Detailed Description

      Patients with unresectable stage IIIA or IIIB NSCLC (unresectable as defined by treating
      physician) will be treated outside this study with concurrent chemoradiation with one of
      three chemotherapy regimens (cisplatin/etoposide, cisplatin/pemetrexed, or weekly
      carboplatin/paclitaxel) in addition to standard dose radiation (dosing can range from 59.4 Gy
      to 66.6 Gy). If repeat imaging between 28-56 days following completion of chemoradiation
      shows no progressive or metastatic disease, the patients will be eligible for enrollment on
      the study.

      Randomization and Stratification:

      At the time of enrollment, patients will be randomized in a 1:1 fashion to receive either
      nivolumab 480mg IV every 4 weeks or the combination of nivolumab 3mg/kg IV every 2 weeks with
      ipilimumab 1mg/kg IV every 6 weeks. Consolidation immunotherapy will be continued until
      progression or unacceptable toxicity for up to a total of 24 weeks.

      Subjects will be stratified by stage (IIIA vs. IIIB) and histology (squamous vs.
      non-squamous).

      Dose Calculations:

      Arm 1: The dose of nivolumab will be a fixed dose (not based on subject's weight) at 480mg.

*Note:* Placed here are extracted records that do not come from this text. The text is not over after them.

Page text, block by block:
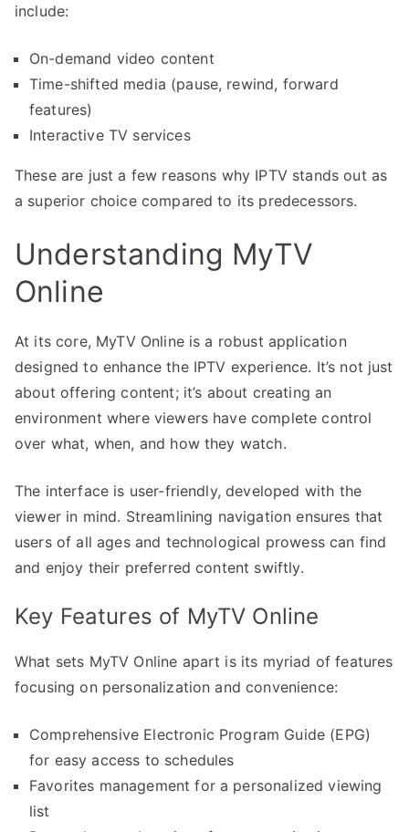
include:
On-demand video content
Time-shifted media (pause, rewind, forward
features)
Interactive TV services
These are just a few reasons why IPTV stands out as
a superior choice compared to its predecessors.
Understanding MyTV
Online
At its core, MyTV Online is a robust application
designed to enhance the IPTV experience. It’s not just
about offering content; it’s about creating an
environment where viewers have complete control
over what, when, and how they watch.
The interface is user-friendly, developed with the
viewer in mind. Streamlining navigation ensures that
users of all ages and technological prowess can find
and enjoy their preferred content swiftly.
Key Features of MyTV Online
What sets MyTV Online apart is its myriad of features
focusing on personalization and convenience:
Comprehensive Electronic Program Guide (EPG)
for easy access to schedules
Favorites management for a personalized viewing
list
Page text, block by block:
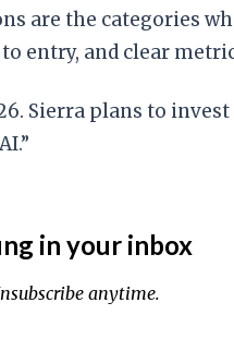
are the categories
entry, and clear
Sierra plans to
in your inbox
anytime.
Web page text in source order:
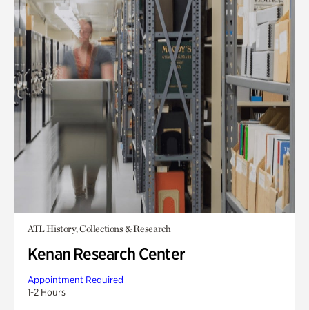
ATL History, Collections & Research
Kenan Research Center
Appointment Required
1-2 Hours
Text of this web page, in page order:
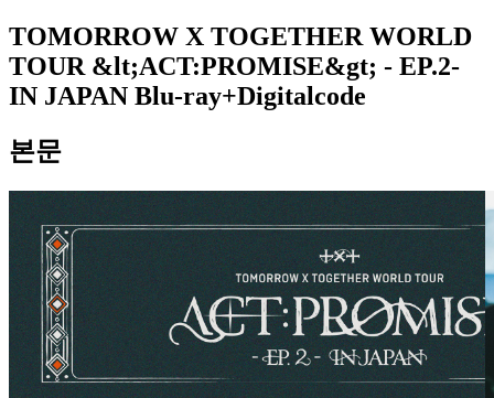
TOMORROW X TOGETHER WORLD
TOUR &lt;ACT:PROMISE&gt; - EP.2-
IN JAPAN Blu-ray+Digitalcode
본문
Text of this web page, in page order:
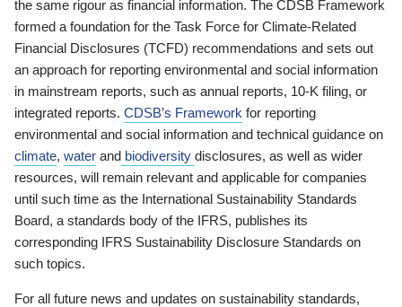
the same rigour as financial information. The CDSB Framework
formed a foundation for the Task Force for Climate-Related
Financial Disclosures (TCFD) recommendations and sets out
an approach for reporting environmental and social information
in mainstream reports, such as annual reports, 10-K filing, or
integrated reports. CDSB’s Framework for reporting
environmental and social information and technical guidance on
climate, water and biodiversity disclosures, as well as wider
resources, will remain relevant and applicable for companies
until such time as the International Sustainability Standards
Board, a standards body of the IFRS, publishes its
corresponding IFRS Sustainability Disclosure Standards on
such topics.
For all future news and updates on sustainability standards,
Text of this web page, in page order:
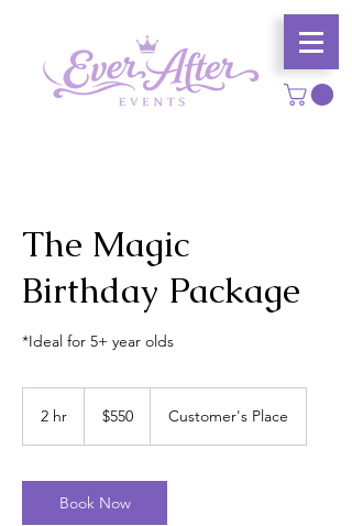
The Magic
Birthday Package
*Ideal for 5+ year olds
2 hr
dollars$550 Customer's Place
Book Now
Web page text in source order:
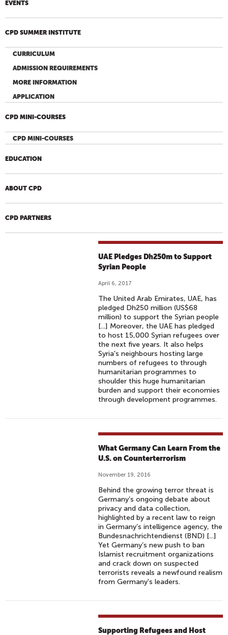
EVENTS
CPD SUMMER INSTITUTE
CURRICULUM
ADMISSION REQUIREMENTS
MORE INFORMATION
APPLICATION
CPD MINI-COURSES
CPD MINI-COURSES
EDUCATION
ABOUT CPD
CPD PARTNERS
UAE Pledges Dh250m to Support
Syrian People
April 6, 2017
The United Arab Emirates, UAE, has
pledged Dh250 million (US$68
million) to support the Syrian people
[...] Moreover, the UAE has pledged
to host 15,000 Syrian refugees over
the next five years. It also helps
Syria's neighbours hosting large
numbers of refugees to through
humanitarian programmes to
shoulder this huge humanitarian
burden and support their economies
through development programmes.
What Germany Can Learn From the
U.S. on Counterterrorism
November 19, 2016
Behind the growing terror threat is
Germany’s ongoing debate about
privacy and data collection,
highlighted by a recent law to reign
in Germany’s intelligence agency, the
Bundesnachrichtendienst (BND) [...]
Yet Germany’s new push to ban
Islamist recruitment organizations
and crack down on suspected
terrorists reveals a newfound realism
from Germany's leaders.
Supporting Refugees and Host
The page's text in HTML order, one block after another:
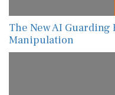
The New AI
Manipulation
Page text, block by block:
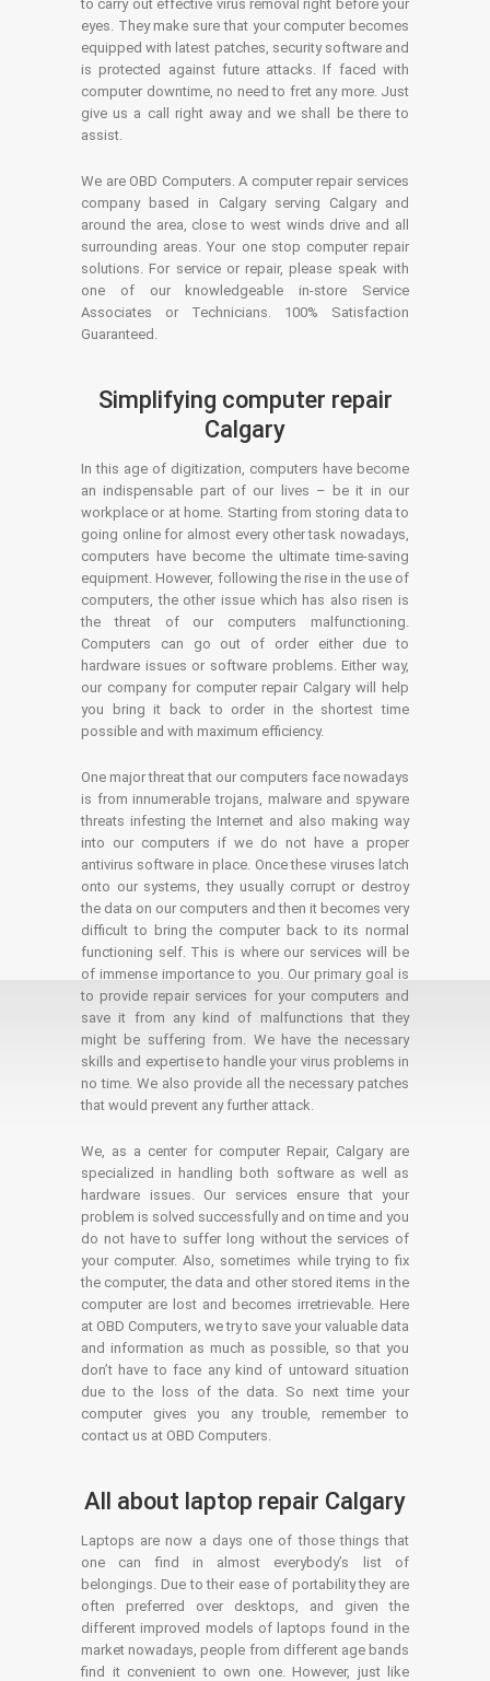
to carry out effective virus removal right before your
eyes. They make sure that your computer becomes
equipped with latest patches, security software and
is protected against future attacks. If faced with
computer downtime, no need to fret any more. Just
give us a call right away and we shall be there to
assist.
We are OBD Computers. A computer repair services
company based in Calgary serving Calgary and
around the area, close to west winds drive and all
surrounding areas. Your one stop computer repair
solutions. For service or repair, please speak with
one of our knowledgeable in-store Service
Associates or Technicians. 100% Satisfaction
Guaranteed.
Simplifying computer repair
Calgary
In this age of digitization, computers have become
an indispensable part of our lives – be it in our
workplace or at home. Starting from storing data to
going online for almost every other task nowadays,
computers have become the ultimate time-saving
equipment. However, following the rise in the use of
computers, the other issue which has also risen is
the threat of our computers malfunctioning.
Computers can go out of order either due to
hardware issues or software problems. Either way,
our company for computer repair Calgary will help
you bring it back to order in the shortest time
possible and with maximum efficiency.
One major threat that our computers face nowadays
is from innumerable trojans, malware and spyware
threats infesting the Internet and also making way
into our computers if we do not have a proper
antivirus software in place. Once these viruses latch
onto our systems, they usually corrupt or destroy
the data on our computers and then it becomes very
difficult to bring the computer back to its normal
functioning self. This is where our services will be
of immense importance to you. Our primary goal is
to provide repair services for your computers and
save it from any kind of malfunctions that they
might be suffering from. We have the necessary
skills and expertise to handle your virus problems in
no time. We also provide all the necessary patches
that would prevent any further attack.
We, as a center for computer Repair, Calgary are
specialized in handling both software as well as
hardware issues. Our services ensure that your
problem is solved successfully and on time and you
do not have to suffer long without the services of
your computer. Also, sometimes while trying to fix
the computer, the data and other stored items in the
computer are lost and becomes irretrievable. Here
at OBD Computers, we try to save your valuable data
and information as much as possible, so that you
don’t have to face any kind of untoward situation
due to the loss of the data. So next time your
computer gives you any trouble, remember to
contact us at OBD Computers.
All about laptop repair Calgary
Laptops are now a days one of those things that
one can find in almost everybody’s list of
belongings. Due to their ease of portability they are
often preferred over desktops, and given the
different improved models of laptops found in the
market nowadays, people from different age bands
find it convenient to own one. However, just like

      Arm 2: The dose of nivolumab will be weight-based at 3mg/kg. The dose of ipilimumab will be
      weight-based at 1mg/kg.

      Nivolumab Alone (Arm 1):

      Arm 1: Nivolumab Administration:

      Nivolumab 480 mg will be administered as a 60 minute IV infusion on Day 1 of each 28 day
      cycle. Sites should make every effort to target infusion timing to be as close to 60 minutes
      as possible. However, given the variability of infusion pumps from site to site, a window of
      -five minutes and +10 minutes is permitted (i.e., infusion time is 60 minutes: -5 min/+10
      min). Treatment will continue for up to 6 cycles, in the absence of prohibitive toxicities or
      disease progression.

      Nivolumab Plus Ipilimumab (Arm 2):

      Arm 2: Nivolumb Administration:

      Nivolumab 3mg/kg will be administered as a 60 minute IV infusion on Day 1, 15, and 29 of each
      42 day cycle. Nivolumab should not be given any earlier than 12 days from the previous dose.
      Sites should make every effort to target infusion timing to be as close to 60 minutes as
      possible. However, given the variability of infusion pumps from site to site, a window of
      -five minutes and +10 minutes is permitted (i.e., infusion time is 60 minutes: -5 min/+10
      min). Treatment will continue for up to 4 cycles, in the absence of prohibitive toxicities or
      disease progression.

      Arm 2: Ipilimumab Administration:

      Ipilimumab 1mg/kg will be administered as a 90 minute IV infusion on Day 1 of each 42 day
      cycle. Sites should make every effort to target infusion timing to be as close to 90 minutes
      as possible. However, given the variability of infusion pumps from site to site, a window of
      -five minutes and +10 minutes is permitted (i.e., infusion time is 60 minutes: -5 min/+10
      min). Treatment will continue for up to 4 cycles, in the absence of prohibitive toxicities or
      disease progression.

      On day 1 of cycle 1, nivolumab will be given first, followed by 30 minutes of monitoring, and
      then ipilimumab given second, followed by 30 minutes of monitoring. If the subject does not
      have an infusion reaction during the first cycle, the post-ipilimumab monitoring may be
      discontinued for subsequent cycles at the discretion of the treating physician. Day 1
      monitoring between the nivolumab/ipilimumab infusions will continue throughout all 4 cycles.
      Post nivolumab monitoring on days 15 and 29 is not mandatory and should follow the guidelines
      of the local infusion center.
    

Trial Arms

NameTypeDescriptionInterventions
Arm 1ExperimentalNivolumab 480mg IV every 4 weeks for up to 6 cycles
  • Nivolumab
Arm 2ExperimentalNivolumab 3mg/kg IV every 2 weeks PLUS Ipilimumab 1mg/kg IV every 6 weeks for up to 4 cycles (12 doses Nivolumab and 4 doses of Ipilimumab)
  • Nivolumab
  • Ipilimumab

Eligibility Criteria

        Inclusion Criteria:

        Subject must meet all of the following applicable inclusion criteria to participate in this
        study:

          -  Written informed consent and HIPAA authorization for release of personal health
             information.

          -  Age ≥ 18 years at the time of consent.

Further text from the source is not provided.